Can you create a spreadsheet with our current capacity and utilization of resource packs with JIRO and GRAC (imagine every Eclipse project on GitLab had 1 resource pack)?
Good approach for increasing concurrent builds. This always has been a problem with CI tasks and people were waiting for jobs to finish ASAP and asking what’s wrong and howto speedup pipelines.
Specifically for gitlab the parallelism is much easier to achieve, higher and more frequently occurring than in both Jenkins and GitHub actions. This is observation I just realised just recently.
On the other hand, I’m not sure if basic, odwance, expert is good name. From what I’ve been seeing, tasks usually are being dispatched based on tags like small, medium, large - more like naming of AWS instances sizes. Obviously, information of how much resources each runner has is essential to be published to offload serve service to pipelines creators.
Also, it is important to show the resource comsumption. In Jenkins we have logs. I would propose to activate Grafana and show both, how many builds are running, waiting in queues. I’ve done that for several times and I can implement it here. Big projects have many pipelines, many jobs, merge trains and always want to know when jobs are going to finish and also want to tune parallelism.
Also, there will be more clear visibility on how fast EF gitlab is running in comparison to Gitlab's gitlab. We need to be prepared for tuning.
I just want to emphasise. Though, how important is to have clear visibility of how much resources is available to a project based on resource packs available and required. Too complication and too many different resources available may create more helpdesk issues.
Also, there are other parameters we will want to really consider:
Build cache
Artifacts size
I don’t see calculations here (?) This is addressed in jssonnet, though.
As an example, Oniro has several TB of cache and they needed fast cache. Nvme was used.
Also, it’s worth to note that creation of build environment usually means large transfer to populate caches and artifacts. This is also essential for jobs speeds and resource consumption.
But I propose we work on Sebastien spreadsheet as my approach was strictly JIRO like but we need to focus on providing standardised, different sizes of runners, which my approach was not focusing on.
On the other hand, I’m not sure if basic, odwance, expert is good name. From what I’ve been seeing, tasks usually are being dispatched based on tags like small, medium, large - more like naming of AWS instances sizes. Obviously, information of how much resources each runner has is essential to be published to offload serve service to pipelines creators.
I have changed to small, medium, large and it aligns better with cloud naming convention.
Also, it is important to show the resource comsumption. In Jenkins we have logs. I would propose to activate Grafana and show both, how many builds are running, waiting in queues. I’ve done that for several times and I can implement it here. Big projects have many pipelines, many jobs, merge trains and always want to know when jobs are going to finish and also want to tune parallelism.
Next Step ;-) service metrics is not yet fully implemented and expose.

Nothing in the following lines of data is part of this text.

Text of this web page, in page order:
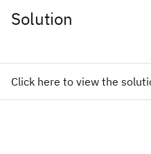
Solution
Click here to view the
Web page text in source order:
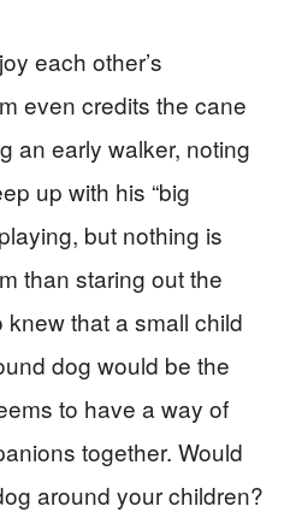
each other’s
even credits the cane
an early walker, noting
up with his “big
but nothing is
than staring out the
that a small child
dog would be the
to have a way of
together. Would
around your children?
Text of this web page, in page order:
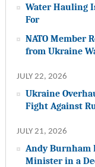
Water Hauling
For
NATO Member
from Ukraine
JULY 22, 2026
Ukraine
Fight Against
JULY 21, 2026
Andy Burnham
Minister in a
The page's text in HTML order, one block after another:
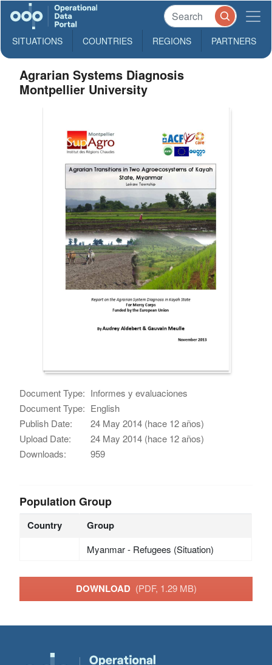
SITUATIONS COUNTRIES REGIONS PARTNERS
Agrarian Systems Diagnosis
Montpellier University
Document Type: Informes y evaluaciones
Document Type: English
Publish Date:
24 May 2014 (hace 12 años)
Upload Date:
24 May 2014 (hace 12 años)
Downloads:
959
Population Group
Country Group
Myanmar - Refugees (Situation)
DOWNLOAD (PDF, 1.29 MB)
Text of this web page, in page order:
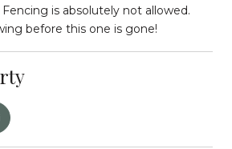
is absolutely not allowed.
before this one is gone!
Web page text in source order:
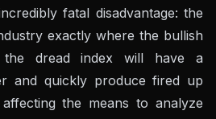
fatal disadvantage: the
exactly where the bullish
dread index will have a
and quickly produce fired up
the means to analyze
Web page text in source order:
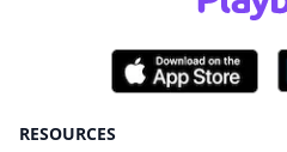
RESOURCES
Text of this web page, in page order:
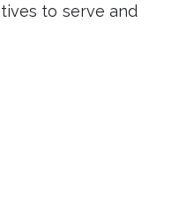
to serve and
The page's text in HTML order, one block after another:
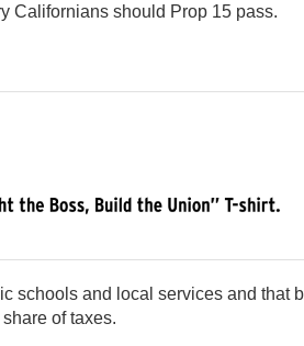
Californians should Prop 15 pass.
schools and local services and that
of taxes.

Also, there will be more clear visibility on how fast EF gitlab is running in comparison to Gitlab's gitlab. We need to be prepared for tuning.
I'm sure gitlab runner are faster in any way than in EF infra, except for edge case like if project needs 32 CPU and 64G of RAM.

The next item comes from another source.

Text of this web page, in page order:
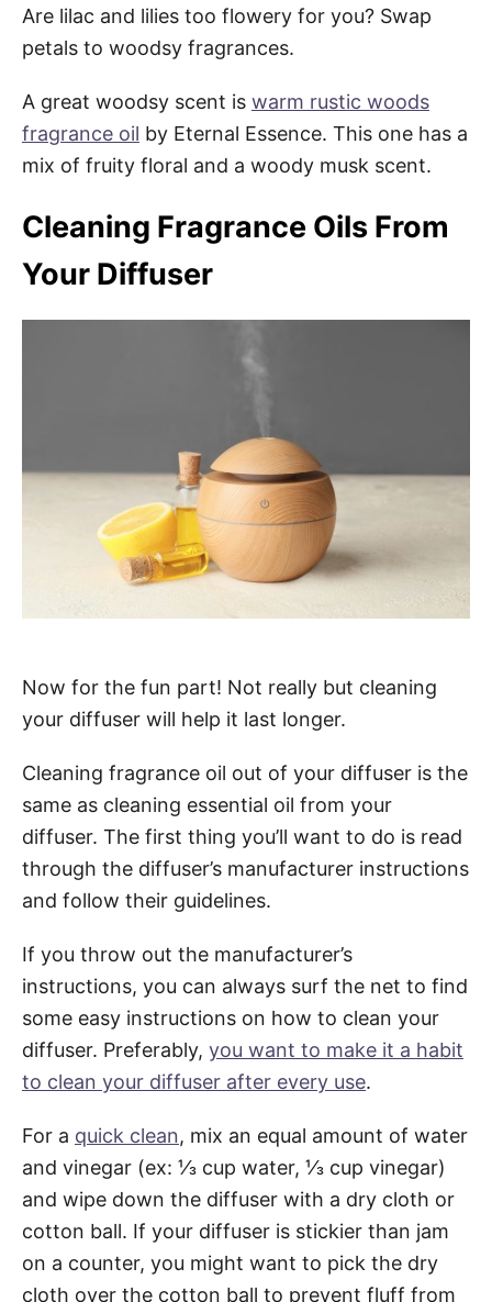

gitlab.com runner has also this limitation with CI/CD minutes that can be not suitable to project activities.
Build cache
out of scope, since nfs can't
Artifacts size
Good point! there is no limitation on JIRO about artifact size but the impact on GitLab is not negligible.

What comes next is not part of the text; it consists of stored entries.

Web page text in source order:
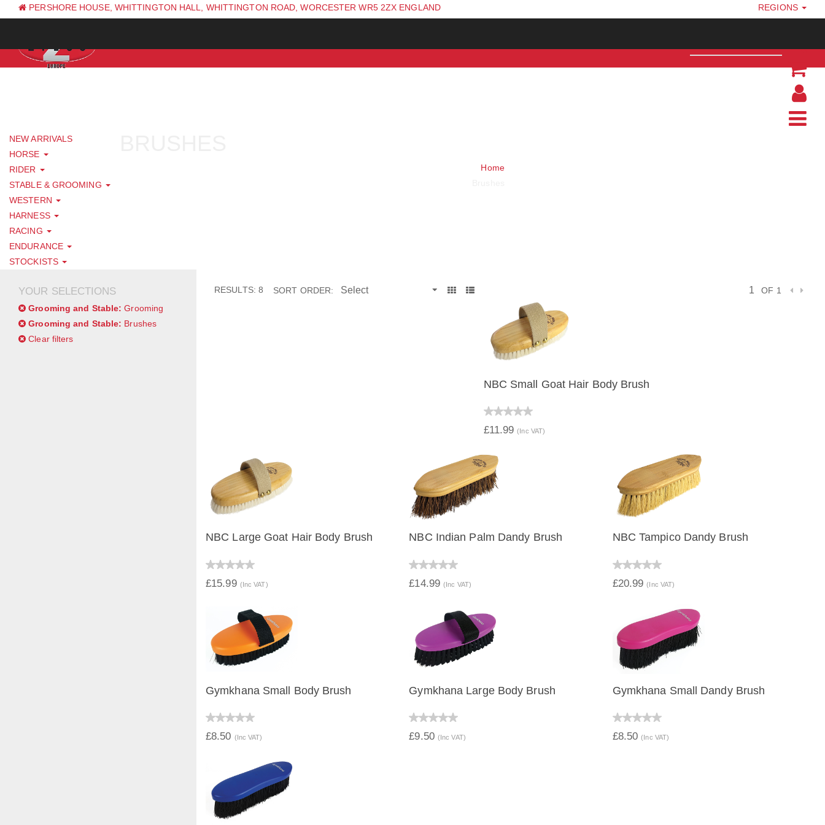
PERSHORE HOUSE, WHITTINGTON HALL, WHITTINGTON ROAD, WORCESTER WR5 2ZX ENGLAND
REGIONS
NEW ARRIVALS
HORSE
RIDER
STABLE & GROOMING
WESTERN
HARNESS
RACING
ENDURANCE
STOCKISTS
Home
YOUR SELECTIONS
Grooming and Stable: Grooming
Grooming and Stable: Brushes
Clear filters
RESULTS: 8 SORT ORDER: OF 1
NBC Small Goat Hair Body Brush
£11.99(Inc VAT)
NBC Large Goat Hair Body Brush
£15.99 (Inc VAT)
NBC Indian Palm Dandy Brush
£14.99(Inc VAT)
NBC Tampico Dandy Brush
£20.99(Inc VAT)
Gymkhana Small Body Brush
£8.50 (Inc VAT)
Gymkhana Large Body Brush
£9.50 (Inc VAT)
Gymkhana Small Dandy Brush
£8.50(Inc VAT)

Artifacts can be uploaded to an object storage, we could address this point as well when Ceph will be operational.
@fgurr@pstankie I will start to merge these 2 MRs this week unless you have any comments.
As discuss, this implementation is different from the JIRO project and therefore must be test first with guinea-pig projects.
We need more community feedback on this approach fostering concurrency compare to capacity.
And validate that resource quotas and limite range definition in kubernetes are well defined.